Timing and time perception

The science of timing and time perception has been a major research area in the last century. After a less active period, this field is again experiencing an increase in research efforts. A whole special issue of Current Opinion in Behavioral Sciences was recently devoted to “Time in perception and action” (Meck and Ivry, 2016). In addition, a “Timing Research Forum” was established in 2016, to spur and connect research on timing and time perception across disciplines.

Measuring rhythm

Finally, new methods to model (van der Weij et al., 2017) and measure rhythmicity have been proposed, either quantitatively from data (Daniele, 2017; Malisz et al., 2017; Ravignani, 2017b; Ravignani and Norton, 2017) or as a test battery on human participants (Dalla Bella et al., 2016).

Final considerations

Similarly to other fields, the study of the evolution of rhythm must build on a tight integration of experiments, theory, and modeling. Ideally, empirical observations of rhythm in music and speech are first recorded in the field. Observations are then contrasted to generate testable hypotheses. Based on these hypotheses, experiments on linguistic and musical rhythm are performed. Experimental factors and variations can encompass sensory modalities, ages, and animal species, to name a few, in order to address questions about domain-specificity, development, and evolutionary phylogeny. Finally, experimental insights should be integrated via synthetic modeling. The advantage of models is that they generate predictions that are quantitatively testable. Following these predictions, new empirical observations should be collected and compared, continuing the incremental loop of scientific investigation.
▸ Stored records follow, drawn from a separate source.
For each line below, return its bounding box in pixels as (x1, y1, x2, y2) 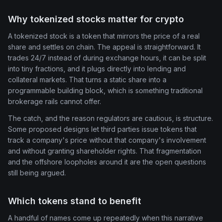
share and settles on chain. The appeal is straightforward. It (8, 42, 201, 51)
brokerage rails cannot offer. (8, 97, 101, 106)
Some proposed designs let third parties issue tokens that (8, 125, 197, 134)
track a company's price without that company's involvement (8, 136, 206, 145)
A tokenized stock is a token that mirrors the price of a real (8, 31, 200, 40)
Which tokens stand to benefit (8, 195, 141, 206)
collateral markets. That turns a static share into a (8, 75, 166, 84)
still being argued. (8, 168, 66, 177)
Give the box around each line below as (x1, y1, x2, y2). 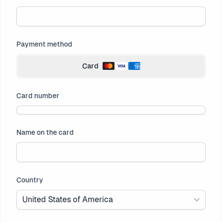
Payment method (16, 40, 72, 48)
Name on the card (16, 128, 74, 136)
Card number (16, 92, 59, 100)
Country (16, 176, 43, 184)
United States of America (22, 195, 113, 204)
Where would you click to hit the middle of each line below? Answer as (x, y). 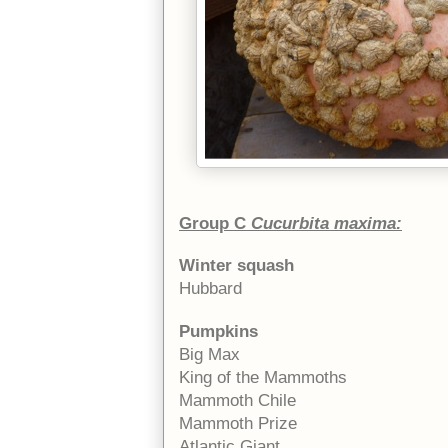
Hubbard (210, 288)
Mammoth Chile (237, 400)
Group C (212, 223)
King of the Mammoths (263, 377)
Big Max (209, 354)
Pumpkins (218, 331)
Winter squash (236, 265)
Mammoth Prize (238, 423)
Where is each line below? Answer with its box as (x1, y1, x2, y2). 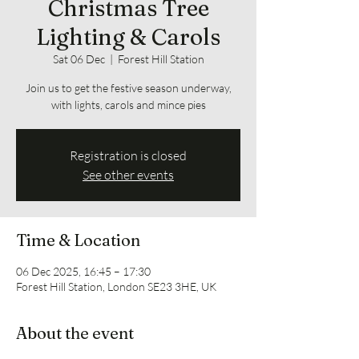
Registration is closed (70, 147, 187, 163)
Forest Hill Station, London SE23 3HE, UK (16, 280, 216, 293)
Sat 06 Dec (52, 52, 105, 66)
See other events (83, 167, 174, 183)
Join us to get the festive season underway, (25, 81, 232, 95)
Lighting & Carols (36, 23, 220, 50)
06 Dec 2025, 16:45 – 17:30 (16, 264, 151, 278)
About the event (16, 323, 134, 343)
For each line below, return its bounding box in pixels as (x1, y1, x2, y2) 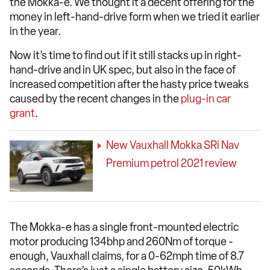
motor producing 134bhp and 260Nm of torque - (10, 235, 233, 248)
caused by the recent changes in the (10, 92, 181, 105)
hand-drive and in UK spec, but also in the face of (10, 63, 236, 77)
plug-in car (181, 92, 231, 105)
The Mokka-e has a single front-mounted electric (10, 221, 239, 234)
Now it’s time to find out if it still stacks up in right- (10, 49, 242, 62)
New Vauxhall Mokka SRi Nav (106, 139, 239, 152)
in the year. (10, 25, 61, 38)
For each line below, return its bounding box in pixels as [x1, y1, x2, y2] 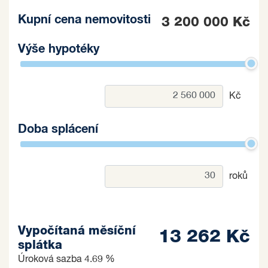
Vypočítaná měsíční [18, 224, 136, 237]
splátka [18, 239, 62, 251]
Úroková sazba [18, 254, 84, 264]
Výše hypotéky [18, 42, 99, 55]
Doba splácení [18, 123, 98, 135]
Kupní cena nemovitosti [18, 13, 151, 26]
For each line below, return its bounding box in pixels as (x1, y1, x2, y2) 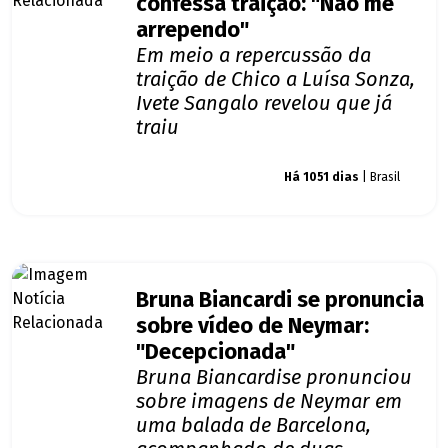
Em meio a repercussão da (136, 43, 371, 68)
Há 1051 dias (284, 170, 359, 185)
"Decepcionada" (136, 339, 295, 366)
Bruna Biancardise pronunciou (136, 365, 412, 390)
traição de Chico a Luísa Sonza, (136, 67, 415, 92)
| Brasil (359, 170, 400, 185)
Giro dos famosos (153, 170, 247, 185)
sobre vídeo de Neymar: (136, 313, 369, 340)
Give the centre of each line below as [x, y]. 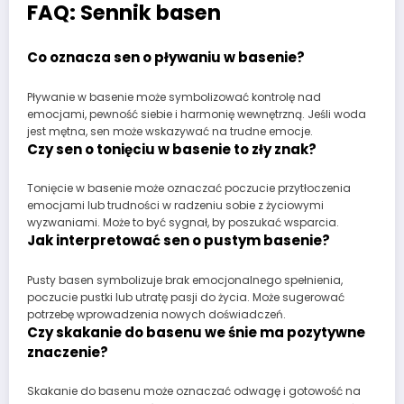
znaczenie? [68, 352]
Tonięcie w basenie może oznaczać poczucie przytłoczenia [189, 188]
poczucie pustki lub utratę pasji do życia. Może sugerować [186, 297]
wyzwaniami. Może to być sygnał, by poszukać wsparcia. [183, 223]
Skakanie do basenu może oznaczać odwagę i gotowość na [194, 391]
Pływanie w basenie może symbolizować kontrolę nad [174, 96]
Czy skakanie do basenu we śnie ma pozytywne [196, 332]
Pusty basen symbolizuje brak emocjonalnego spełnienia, [185, 280]
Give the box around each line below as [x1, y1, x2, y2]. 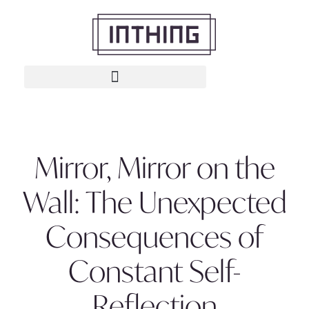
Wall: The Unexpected [22, 183, 287, 221]
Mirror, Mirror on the [34, 148, 275, 187]
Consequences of [46, 217, 263, 256]
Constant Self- [68, 252, 241, 290]
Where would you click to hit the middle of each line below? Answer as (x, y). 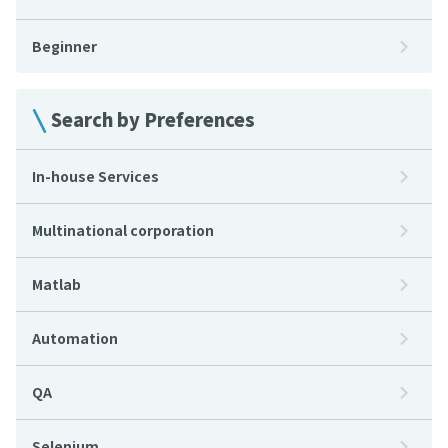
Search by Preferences (153, 119)
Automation (75, 338)
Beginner (64, 46)
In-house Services (95, 176)
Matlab (56, 284)
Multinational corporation (123, 230)
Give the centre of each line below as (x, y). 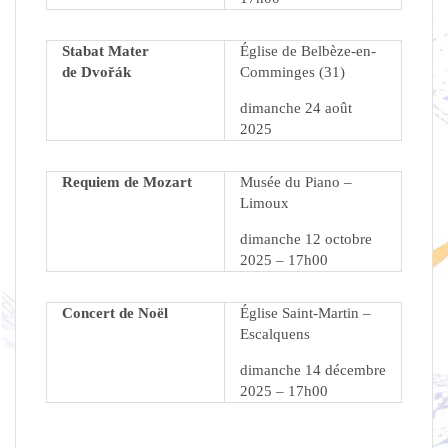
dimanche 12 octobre (306, 239)
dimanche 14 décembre (313, 370)
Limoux (264, 203)
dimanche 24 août (296, 108)
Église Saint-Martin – (305, 313)
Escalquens (275, 334)
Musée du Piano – (296, 182)
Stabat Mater (105, 51)
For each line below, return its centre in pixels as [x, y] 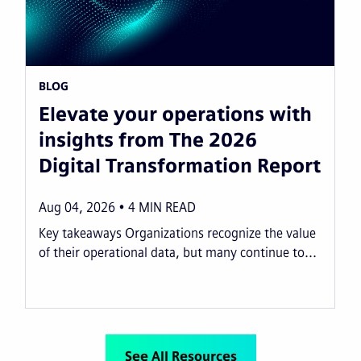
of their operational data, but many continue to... [177, 252]
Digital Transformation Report [179, 165]
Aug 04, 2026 [77, 207]
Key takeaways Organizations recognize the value [177, 233]
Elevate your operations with [175, 114]
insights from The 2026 [147, 139]
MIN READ [167, 207]
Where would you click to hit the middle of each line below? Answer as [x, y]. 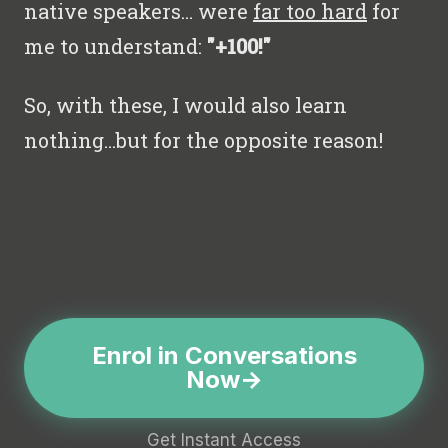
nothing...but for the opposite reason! [203, 139]
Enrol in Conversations [224, 355]
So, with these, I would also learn [185, 104]
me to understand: [115, 45]
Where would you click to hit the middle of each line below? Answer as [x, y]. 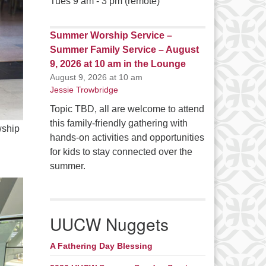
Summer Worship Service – [111, 36]
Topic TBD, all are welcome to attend [127, 109]
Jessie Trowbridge [84, 90]
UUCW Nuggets [109, 224]
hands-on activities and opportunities [127, 138]
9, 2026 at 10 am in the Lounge [118, 64]
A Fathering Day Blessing [101, 246]
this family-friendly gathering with [118, 123]
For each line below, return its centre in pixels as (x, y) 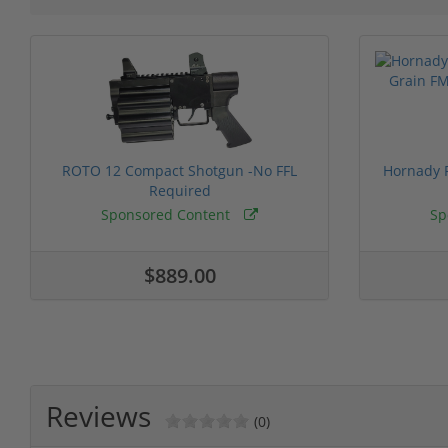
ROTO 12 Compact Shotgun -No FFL (179, 170)
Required (179, 190)
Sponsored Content (167, 214)
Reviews (98, 415)
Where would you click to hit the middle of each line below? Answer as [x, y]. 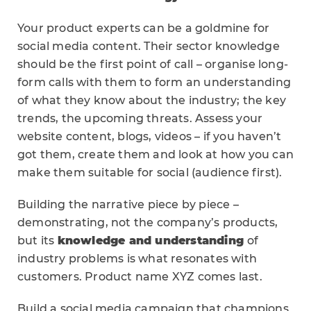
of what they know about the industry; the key [152, 100]
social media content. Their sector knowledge [149, 46]
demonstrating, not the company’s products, [148, 222]
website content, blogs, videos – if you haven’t [150, 136]
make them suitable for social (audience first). [150, 172]
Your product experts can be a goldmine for [144, 28]
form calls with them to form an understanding [154, 82]
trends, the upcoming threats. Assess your [140, 118]
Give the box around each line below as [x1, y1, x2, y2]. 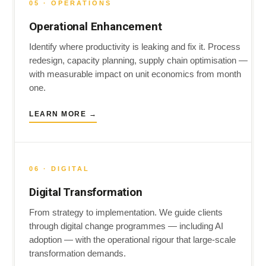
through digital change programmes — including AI [29, 221, 223, 231]
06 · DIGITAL [29, 165, 90, 172]
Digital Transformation [29, 185, 142, 199]
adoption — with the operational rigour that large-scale [29, 235, 236, 245]
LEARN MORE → [29, 110, 97, 118]
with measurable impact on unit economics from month [29, 69, 241, 79]
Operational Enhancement [29, 20, 162, 33]
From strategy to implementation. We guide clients [29, 208, 223, 217]
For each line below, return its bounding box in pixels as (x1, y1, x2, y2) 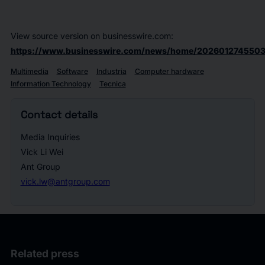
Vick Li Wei (20, 147, 63, 157)
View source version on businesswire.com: (10, 31, 173, 41)
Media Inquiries (20, 132, 80, 143)
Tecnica (99, 79, 126, 89)
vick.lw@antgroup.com (20, 176, 110, 187)
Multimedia (10, 67, 49, 76)
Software (56, 67, 88, 76)
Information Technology (10, 79, 91, 89)
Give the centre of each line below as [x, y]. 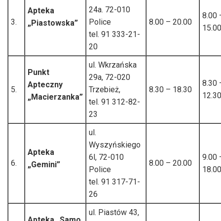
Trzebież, [105, 89]
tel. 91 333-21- [114, 34]
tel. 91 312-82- [114, 102]
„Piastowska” [53, 23]
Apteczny [45, 84]
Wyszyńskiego [115, 145]
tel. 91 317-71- [114, 182]
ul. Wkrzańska [113, 65]
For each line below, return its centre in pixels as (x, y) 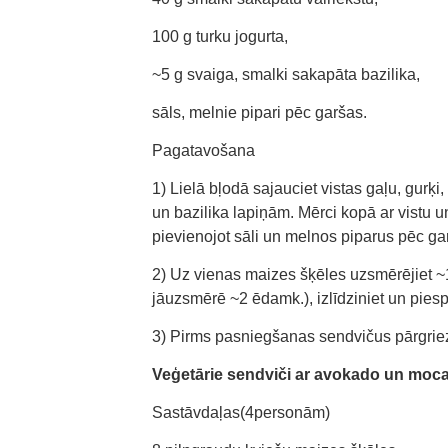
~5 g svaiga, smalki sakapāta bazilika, (286, 74)
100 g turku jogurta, (220, 36)
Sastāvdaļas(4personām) (241, 412)
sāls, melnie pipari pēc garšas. (259, 112)
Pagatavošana (203, 150)
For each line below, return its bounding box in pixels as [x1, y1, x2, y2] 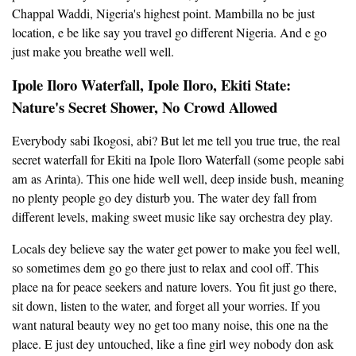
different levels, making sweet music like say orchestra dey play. [12, 208, 333, 226]
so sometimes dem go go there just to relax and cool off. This [12, 259, 319, 277]
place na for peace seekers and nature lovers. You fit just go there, [12, 278, 337, 296]
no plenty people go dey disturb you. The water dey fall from [12, 189, 317, 207]
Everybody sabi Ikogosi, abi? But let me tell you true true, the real [12, 132, 340, 150]
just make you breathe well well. [12, 43, 174, 61]
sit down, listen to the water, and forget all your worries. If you [12, 297, 320, 315]
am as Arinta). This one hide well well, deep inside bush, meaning [12, 170, 344, 188]
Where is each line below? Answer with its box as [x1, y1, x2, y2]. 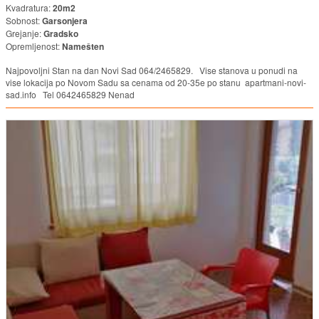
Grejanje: [6, 27, 43, 40]
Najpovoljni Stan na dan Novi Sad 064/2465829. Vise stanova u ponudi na [6, 64, 298, 77]
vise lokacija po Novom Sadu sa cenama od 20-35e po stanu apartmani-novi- [6, 76, 306, 89]
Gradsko [43, 27, 78, 41]
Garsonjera [42, 14, 88, 28]
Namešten [62, 40, 104, 53]
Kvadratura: [6, 1, 53, 14]
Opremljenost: [6, 40, 62, 53]
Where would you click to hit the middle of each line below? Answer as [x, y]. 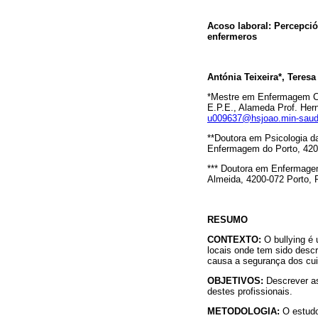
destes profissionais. [250, 291]
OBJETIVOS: [235, 280]
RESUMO [227, 219]
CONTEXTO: [234, 239]
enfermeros [232, 37]
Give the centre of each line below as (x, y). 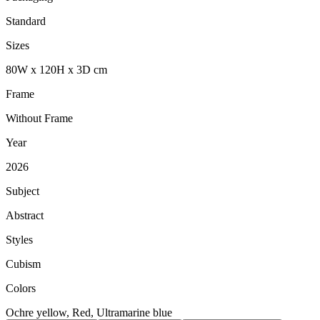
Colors (21, 289)
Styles (19, 240)
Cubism (23, 264)
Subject (22, 191)
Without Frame (39, 119)
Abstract (25, 216)
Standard (26, 21)
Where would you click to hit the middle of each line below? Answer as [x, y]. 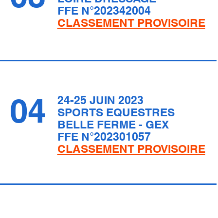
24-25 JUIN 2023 [100, 100]
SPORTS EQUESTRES [116, 112]
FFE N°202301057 [104, 136]
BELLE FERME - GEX [113, 124]
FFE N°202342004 [104, 10]
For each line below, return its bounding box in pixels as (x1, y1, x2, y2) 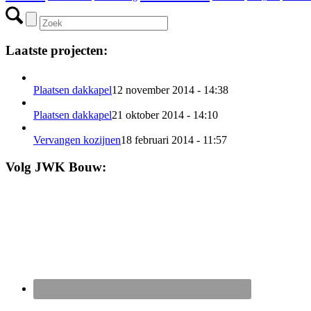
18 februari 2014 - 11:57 (121, 134, 227, 146)
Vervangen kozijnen (33, 134, 121, 146)
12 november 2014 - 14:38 (112, 84, 228, 96)
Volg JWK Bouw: (6, 159, 106, 174)
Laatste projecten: (6, 43, 108, 58)
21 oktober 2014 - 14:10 (112, 109, 218, 121)
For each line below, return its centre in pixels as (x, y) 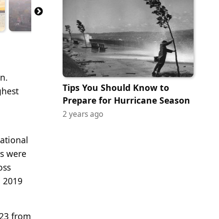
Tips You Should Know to (116, 87)
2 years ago (83, 114)
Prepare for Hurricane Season (126, 100)
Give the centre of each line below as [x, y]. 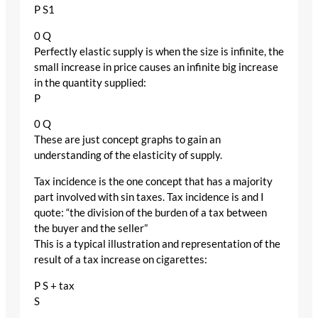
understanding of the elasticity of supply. [128, 155]
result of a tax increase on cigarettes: [121, 260]
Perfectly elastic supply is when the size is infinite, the [159, 51]
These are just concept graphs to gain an [127, 140]
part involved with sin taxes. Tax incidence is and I [149, 197]
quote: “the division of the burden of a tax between [150, 213]
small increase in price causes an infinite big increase [156, 67]
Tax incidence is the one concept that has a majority [153, 182]
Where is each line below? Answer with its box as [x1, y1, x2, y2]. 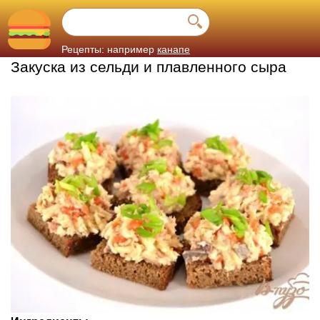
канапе [157, 44, 190, 55]
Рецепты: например [61, 44, 154, 55]
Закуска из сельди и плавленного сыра [11, 59, 286, 75]
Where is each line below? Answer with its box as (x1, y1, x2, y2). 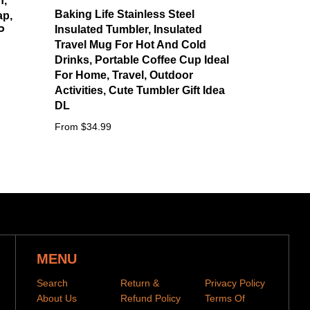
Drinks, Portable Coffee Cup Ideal (54, 53, 229, 66)
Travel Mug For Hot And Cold (54, 38, 206, 51)
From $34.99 (54, 120, 111, 132)
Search (37, 277, 68, 289)
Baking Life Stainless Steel (54, 8, 194, 20)
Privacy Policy (204, 277, 265, 289)
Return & (120, 277, 160, 289)
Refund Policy (120, 292, 181, 304)
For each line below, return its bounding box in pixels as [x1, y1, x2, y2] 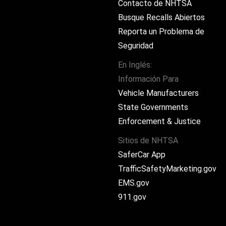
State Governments [118, 102, 188, 112]
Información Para [118, 74, 179, 84]
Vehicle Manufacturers [118, 88, 199, 98]
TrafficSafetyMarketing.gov [118, 164, 216, 174]
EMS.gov [118, 178, 149, 188]
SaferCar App [118, 150, 165, 159]
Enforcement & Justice [118, 117, 201, 126]
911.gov [118, 192, 146, 202]
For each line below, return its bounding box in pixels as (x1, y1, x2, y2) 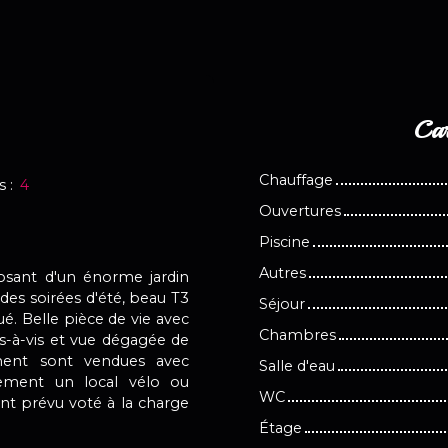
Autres (259, 263, 306, 282)
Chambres (259, 325, 336, 344)
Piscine (259, 232, 310, 251)
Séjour (259, 294, 305, 313)
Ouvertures (259, 201, 341, 220)
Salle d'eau (259, 356, 335, 375)
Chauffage (259, 170, 333, 189)
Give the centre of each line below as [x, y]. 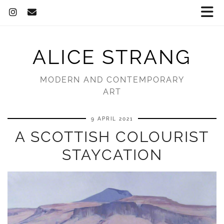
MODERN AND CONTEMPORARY [112, 80]
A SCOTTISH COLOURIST [112, 137]
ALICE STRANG [112, 57]
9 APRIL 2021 [112, 119]
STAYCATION [112, 155]
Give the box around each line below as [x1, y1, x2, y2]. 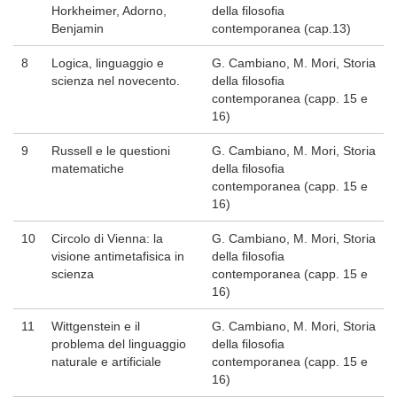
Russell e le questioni [51, 144, 170, 159]
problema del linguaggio [51, 337, 186, 352]
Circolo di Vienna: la [51, 231, 163, 246]
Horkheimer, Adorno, [51, 4, 167, 19]
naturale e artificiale [51, 354, 161, 370]
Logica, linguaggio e [51, 56, 164, 71]
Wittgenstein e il [51, 319, 140, 334]
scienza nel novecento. [51, 74, 180, 89]
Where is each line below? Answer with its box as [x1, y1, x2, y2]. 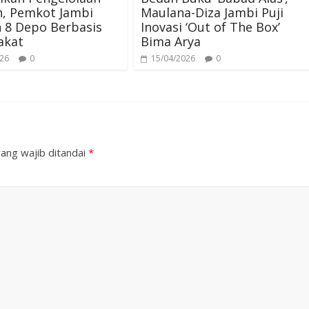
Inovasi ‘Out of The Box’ [141, 19, 280, 35]
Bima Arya [141, 33, 201, 50]
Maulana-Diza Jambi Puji [141, 4, 283, 21]
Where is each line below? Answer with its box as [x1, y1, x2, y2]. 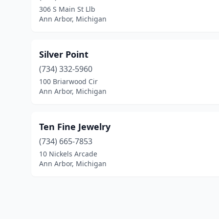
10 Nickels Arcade [39, 149, 97, 158]
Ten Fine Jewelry [39, 121, 110, 132]
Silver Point [39, 48, 88, 60]
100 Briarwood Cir [39, 77, 98, 86]
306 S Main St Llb [39, 4, 95, 14]
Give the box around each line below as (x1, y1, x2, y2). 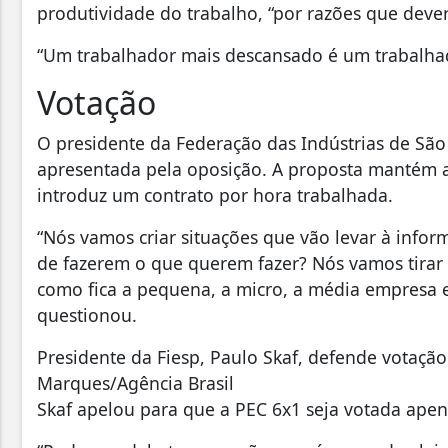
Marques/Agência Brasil (37, 371, 234, 396)
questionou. (37, 303, 142, 328)
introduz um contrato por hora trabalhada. (37, 183, 393, 208)
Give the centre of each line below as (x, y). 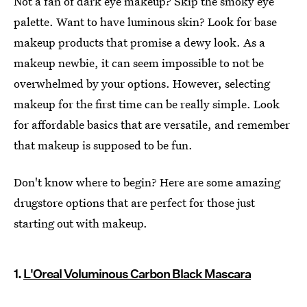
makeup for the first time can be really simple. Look (147, 104)
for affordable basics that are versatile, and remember (152, 124)
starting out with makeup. (81, 223)
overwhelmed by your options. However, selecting (142, 83)
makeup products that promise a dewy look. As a (139, 42)
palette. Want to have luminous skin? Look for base (145, 22)
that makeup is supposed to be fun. (103, 145)
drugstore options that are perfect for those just (134, 202)
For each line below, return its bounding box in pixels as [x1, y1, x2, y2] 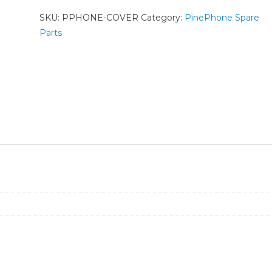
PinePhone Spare [184, 12, 259, 23]
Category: [140, 12, 185, 23]
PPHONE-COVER [61, 12, 138, 23]

This journal issue contains novel empirical findings and state of the art reviews of hot topics in each discipline. We hope it will be useful as a reference volume on the evolution of rhythm cognition. Combining well-established findings and novel results on the evolution of rhythm, it should serve as an introductory reference for newcomers, a source of novel findings for researchers more familiar with one of the areas, and an interdisciplinary overview of progress in neighboring disciplines.

All contributions discussed so far show the many sides of rhythm. From this volume, rhythm emerges not as a monolithic concept, but as a multifaceted phenomenon for research. We hope that exciting future research will be ignited by this multifaceted display of rhythm across domains and species.

Author contributions

All authors listed, have made substantial, direct, and intellectual contribution to the work, and approved it for publication.

Conflict of interest statement

The authors declare that the research was conducted in the absence of any commercial or financial relationships that could be construed as a potential conflict of interest.